Task brief:
Read the records below and copy each line that contains "words".

════

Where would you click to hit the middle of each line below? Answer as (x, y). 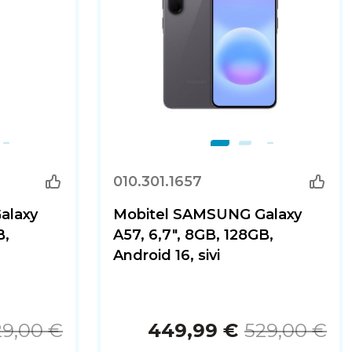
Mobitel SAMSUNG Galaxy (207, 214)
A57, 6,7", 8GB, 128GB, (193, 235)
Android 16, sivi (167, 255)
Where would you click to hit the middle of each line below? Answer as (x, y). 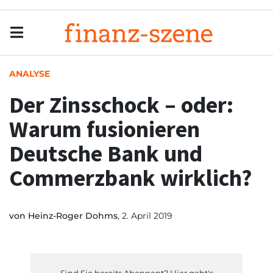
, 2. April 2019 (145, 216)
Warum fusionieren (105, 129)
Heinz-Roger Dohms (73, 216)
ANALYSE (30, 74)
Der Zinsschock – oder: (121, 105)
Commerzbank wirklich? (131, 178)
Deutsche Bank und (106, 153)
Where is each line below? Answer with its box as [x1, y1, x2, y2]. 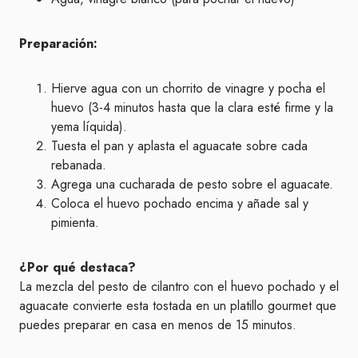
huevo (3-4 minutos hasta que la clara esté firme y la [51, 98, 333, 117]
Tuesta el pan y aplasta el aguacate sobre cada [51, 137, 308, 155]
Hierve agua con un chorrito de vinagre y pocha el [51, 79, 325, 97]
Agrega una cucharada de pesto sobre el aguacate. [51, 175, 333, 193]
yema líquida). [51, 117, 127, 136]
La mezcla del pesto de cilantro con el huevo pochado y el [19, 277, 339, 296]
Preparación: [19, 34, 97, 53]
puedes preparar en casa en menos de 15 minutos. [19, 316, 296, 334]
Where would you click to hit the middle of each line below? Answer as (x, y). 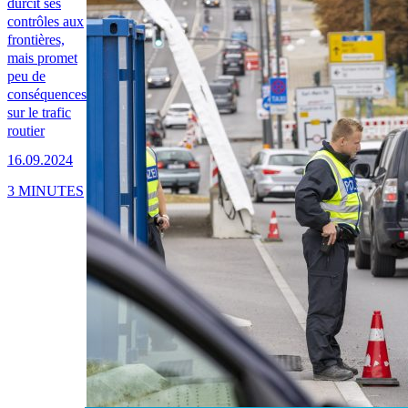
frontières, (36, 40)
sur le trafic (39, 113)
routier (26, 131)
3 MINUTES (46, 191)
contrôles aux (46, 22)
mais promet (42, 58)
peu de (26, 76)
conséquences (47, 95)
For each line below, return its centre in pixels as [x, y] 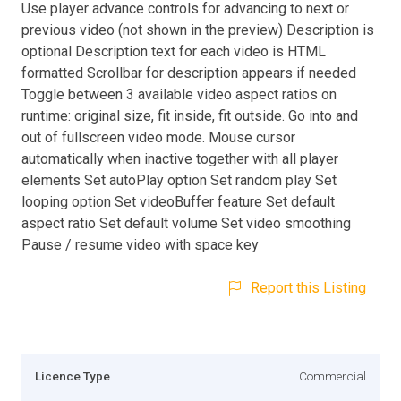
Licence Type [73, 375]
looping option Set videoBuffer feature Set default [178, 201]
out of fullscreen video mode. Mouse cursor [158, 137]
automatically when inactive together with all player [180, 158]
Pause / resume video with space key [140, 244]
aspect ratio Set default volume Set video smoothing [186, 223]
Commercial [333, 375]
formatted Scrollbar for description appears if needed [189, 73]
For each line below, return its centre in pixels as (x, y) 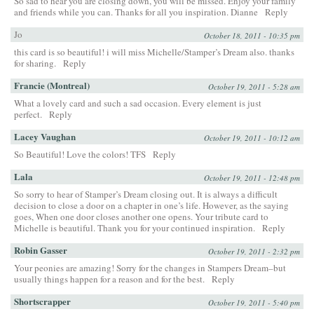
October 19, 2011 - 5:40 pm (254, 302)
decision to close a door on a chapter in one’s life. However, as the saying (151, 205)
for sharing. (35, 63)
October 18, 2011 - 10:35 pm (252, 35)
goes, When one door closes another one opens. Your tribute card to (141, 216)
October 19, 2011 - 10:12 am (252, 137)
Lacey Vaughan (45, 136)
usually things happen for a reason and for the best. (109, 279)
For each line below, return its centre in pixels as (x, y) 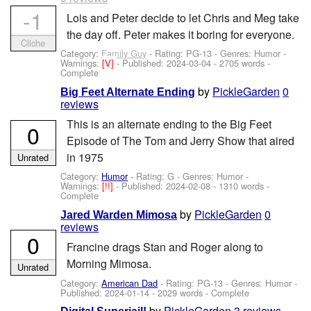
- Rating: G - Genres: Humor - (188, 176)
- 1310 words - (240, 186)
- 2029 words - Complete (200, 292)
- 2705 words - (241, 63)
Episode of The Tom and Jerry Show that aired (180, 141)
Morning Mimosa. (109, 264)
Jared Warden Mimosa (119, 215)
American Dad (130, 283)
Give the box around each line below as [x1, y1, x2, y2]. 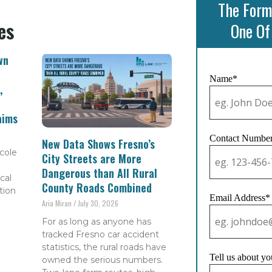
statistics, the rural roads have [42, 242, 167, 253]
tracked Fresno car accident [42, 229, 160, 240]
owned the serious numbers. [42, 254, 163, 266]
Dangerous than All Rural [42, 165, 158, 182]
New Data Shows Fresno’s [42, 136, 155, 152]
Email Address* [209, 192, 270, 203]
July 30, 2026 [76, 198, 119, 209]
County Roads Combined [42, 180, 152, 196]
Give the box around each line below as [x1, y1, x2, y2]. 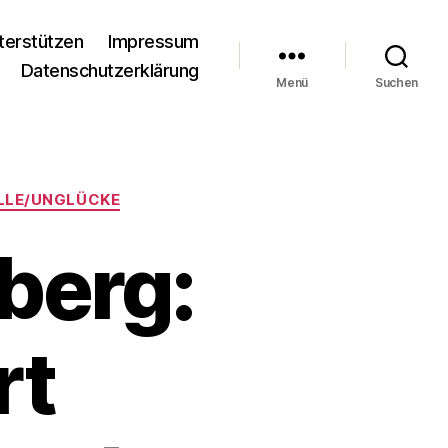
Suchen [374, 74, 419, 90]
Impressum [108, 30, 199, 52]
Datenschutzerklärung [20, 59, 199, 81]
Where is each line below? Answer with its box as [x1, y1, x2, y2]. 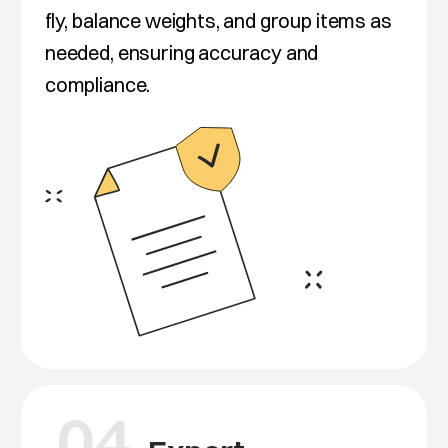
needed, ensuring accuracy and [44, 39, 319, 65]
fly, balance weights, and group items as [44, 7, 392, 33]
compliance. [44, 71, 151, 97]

════

Output for this exercise:
- 1310 words - (240, 186)
- 2029 words - Complete (200, 292)
- 2705 words - (241, 63)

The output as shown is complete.